Fast, Locally Adaptive Inference for Machine Learning in Graphical Models

Graphical models are a powerful tool in machine learning with successful applications in diverse areas such as medical diagnosis, natural language processing, robotics, speech recognition and analysis of genetic data. Despite this success, modern data sets place new demands on the graphical modelling framework, because the models can be enormous, but exact inference in graphical models is intractable. Despite the extensive literature on approximate inference, there is still a huge gap between the largest data sets that we wish to analyse and the largest graphical models that we can handle.

In order to meet the challenges of these new applications, this project concerns new approximate inference algorithms for the large-scale graphical models that arise in practical applications of machine learning. Very few existing inference algorithms can handle extremely large models with continuous variables, and important classes of inference algorithms, such as Monte Carlo techniques, have not been scaled to such models at all. Computationally efficient inference would significantly expand the range of applications to which the graphical modelling framework can be applied.

The work in this proposal has the potential for substantial economic benefits, because better inference algorithms will enable the graphical modelling framework to be applied with less effort to a broader variety of problems. Graphical modelling provides a powerful, principled reasoning framework that has proven successful for problems in which there is noisy data that only indirectly indicates the true variables of interest. Clearly, this describes a broad variety of applications, both in academia and industry, and for this reason the range of successful applications of graphical modelling has been impressive---including mobile robotics, computer vision, social network analysis, managing online advertisements, and automatically extracting information from product reviews. Despite this success, we believe that graphical modelling has even broader potential for explosive success throughout industry, but this potential cannot be realised without fundamental research into scalable inference algorithms.

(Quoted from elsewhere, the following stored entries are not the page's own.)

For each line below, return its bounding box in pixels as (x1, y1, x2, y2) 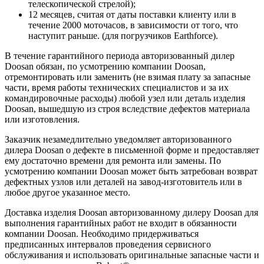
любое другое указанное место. (5, 187, 130, 197)
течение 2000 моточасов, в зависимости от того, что (28, 19, 238, 30)
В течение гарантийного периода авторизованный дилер (5, 50, 235, 61)
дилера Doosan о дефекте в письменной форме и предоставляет (5, 144, 259, 155)
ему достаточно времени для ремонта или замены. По (5, 155, 221, 166)
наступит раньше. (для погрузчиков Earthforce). (28, 30, 218, 41)
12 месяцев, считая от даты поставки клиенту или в (28, 9, 236, 19)
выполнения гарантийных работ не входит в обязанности (5, 217, 237, 228)
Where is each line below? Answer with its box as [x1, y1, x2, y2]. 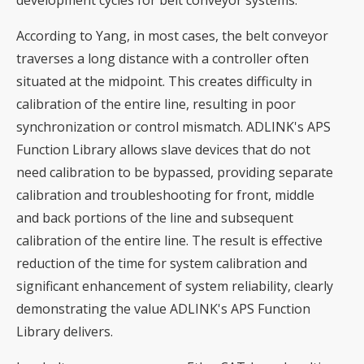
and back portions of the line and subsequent [16, 209, 293, 227]
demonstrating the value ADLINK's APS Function [16, 300, 310, 318]
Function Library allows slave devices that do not [16, 141, 310, 159]
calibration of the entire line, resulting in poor [16, 95, 296, 114]
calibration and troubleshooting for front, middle [16, 186, 314, 205]
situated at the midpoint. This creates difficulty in [16, 72, 312, 91]
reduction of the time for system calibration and [16, 254, 307, 273]
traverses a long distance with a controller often [16, 50, 309, 68]
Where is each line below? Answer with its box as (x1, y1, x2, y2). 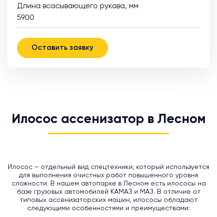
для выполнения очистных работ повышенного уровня (19, 171, 198, 179)
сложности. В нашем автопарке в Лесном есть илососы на (11, 180, 206, 187)
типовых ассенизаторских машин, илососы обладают (19, 196, 198, 203)
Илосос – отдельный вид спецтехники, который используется (8, 163, 209, 170)
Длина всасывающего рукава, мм (17, 2, 139, 10)
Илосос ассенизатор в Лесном (11, 112, 206, 126)
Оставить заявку (31, 44, 93, 51)
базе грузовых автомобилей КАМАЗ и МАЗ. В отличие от (16, 188, 201, 195)
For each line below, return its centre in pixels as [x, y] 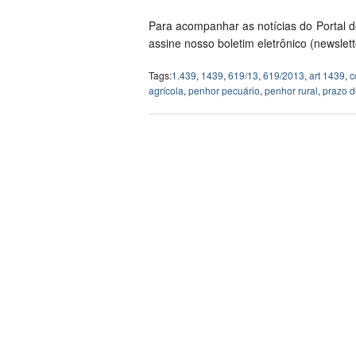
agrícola [166, 91]
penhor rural [291, 91]
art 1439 [327, 75]
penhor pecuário [224, 91]
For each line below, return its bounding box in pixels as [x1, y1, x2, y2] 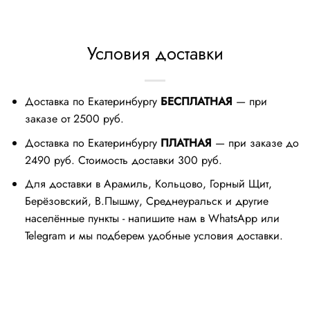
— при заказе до [211, 134, 299, 151]
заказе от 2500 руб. [24, 111, 124, 127]
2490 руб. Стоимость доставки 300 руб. [24, 152, 226, 168]
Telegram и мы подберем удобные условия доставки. [24, 228, 283, 244]
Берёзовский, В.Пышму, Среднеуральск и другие [24, 193, 268, 210]
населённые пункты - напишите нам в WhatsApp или [24, 210, 280, 227]
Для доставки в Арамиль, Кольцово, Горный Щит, [24, 176, 272, 192]
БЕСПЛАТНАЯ [160, 93, 232, 110]
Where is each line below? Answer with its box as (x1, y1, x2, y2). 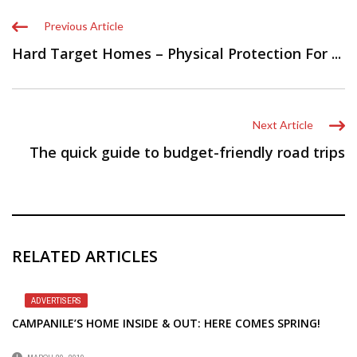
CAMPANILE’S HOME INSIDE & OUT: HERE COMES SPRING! (12, 315, 320, 331)
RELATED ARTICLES (12, 245, 158, 267)
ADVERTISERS (31, 294, 81, 306)
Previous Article (44, 18, 124, 33)
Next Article (253, 117, 313, 131)
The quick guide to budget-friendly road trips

The problem is that graphical models are more difficult to apply than they should be. An external user canot really be expected to apply general graphical models without either collaborating with an expert in graphical models or becoming an expert themselves. Although the graphical modelling approach has high practical usefulness, unfortunately the expertise needed to apply it is also high. New, scalable inference inference algorithms have the potential to significant reduce the burden of applying the graphical modelling approach, enabling new industrial applications.